(Records from a data source)
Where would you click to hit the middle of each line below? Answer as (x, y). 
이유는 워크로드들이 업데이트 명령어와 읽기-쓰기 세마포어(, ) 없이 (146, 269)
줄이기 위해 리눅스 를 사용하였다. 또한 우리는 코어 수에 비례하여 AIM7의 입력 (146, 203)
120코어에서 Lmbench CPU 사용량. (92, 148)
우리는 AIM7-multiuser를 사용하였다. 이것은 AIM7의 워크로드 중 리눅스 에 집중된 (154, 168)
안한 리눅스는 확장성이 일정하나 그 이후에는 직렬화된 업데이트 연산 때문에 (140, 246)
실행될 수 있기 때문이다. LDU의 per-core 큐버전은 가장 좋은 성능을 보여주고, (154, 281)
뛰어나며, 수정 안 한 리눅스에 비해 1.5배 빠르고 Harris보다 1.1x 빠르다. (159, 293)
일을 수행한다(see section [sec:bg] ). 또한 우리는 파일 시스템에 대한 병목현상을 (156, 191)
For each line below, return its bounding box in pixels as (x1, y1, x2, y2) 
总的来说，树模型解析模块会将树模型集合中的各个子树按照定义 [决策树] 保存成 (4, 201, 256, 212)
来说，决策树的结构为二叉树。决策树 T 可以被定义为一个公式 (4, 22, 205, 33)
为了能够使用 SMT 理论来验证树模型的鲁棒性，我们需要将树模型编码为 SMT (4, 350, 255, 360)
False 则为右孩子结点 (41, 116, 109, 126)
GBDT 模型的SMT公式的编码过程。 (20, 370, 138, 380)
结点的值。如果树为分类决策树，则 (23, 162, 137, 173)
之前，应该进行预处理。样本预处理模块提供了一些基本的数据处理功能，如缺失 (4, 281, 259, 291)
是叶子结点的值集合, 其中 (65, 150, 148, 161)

_WHAT YOU HAVE TO DO:_ Print the records once more, exactly as they were given.

_RESULT:_
Where would you click to hit the middle of each line below? Answer as (x, y). 
이유는 워크로드들이 업데이트 명령어와 읽기-쓰기 세마포어(, ) 없이 (146, 269)
줄이기 위해 리눅스 를 사용하였다. 또한 우리는 코어 수에 비례하여 AIM7의 입력 (146, 203)
120코어에서 Lmbench CPU 사용량. (92, 148)
우리는 AIM7-multiuser를 사용하였다. 이것은 AIM7의 워크로드 중 리눅스 에 집중된 (154, 168)
안한 리눅스는 확장성이 일정하나 그 이후에는 직렬화된 업데이트 연산 때문에 (140, 246)
실행될 수 있기 때문이다. LDU의 per-core 큐버전은 가장 좋은 성능을 보여주고, (154, 281)
뛰어나며, 수정 안 한 리눅스에 비해 1.5배 빠르고 Harris보다 1.1x 빠르다. (159, 293)
일을 수행한다(see section [sec:bg] ). 또한 우리는 파일 시스템에 대한 병목현상을 (156, 191)
For each line below, return its bounding box in pixels as (x1, y1, x2, y2) 
总的来说，树模型解析模块会将树模型集合中的各个子树按照定义 [决策树] 保存成 (4, 201, 256, 212)
来说，决策树的结构为二叉树。决策树 T 可以被定义为一个公式 (4, 22, 205, 33)
为了能够使用 SMT 理论来验证树模型的鲁棒性，我们需要将树模型编码为 SMT (4, 350, 255, 360)
False 则为右孩子结点 (41, 116, 109, 126)
GBDT 模型的SMT公式的编码过程。 (20, 370, 138, 380)
结点的值。如果树为分类决策树，则 (23, 162, 137, 173)
之前，应该进行预处理。样本预处理模块提供了一些基本的数据处理功能，如缺失 (4, 281, 259, 291)
是叶子结点的值集合, 其中 (65, 150, 148, 161)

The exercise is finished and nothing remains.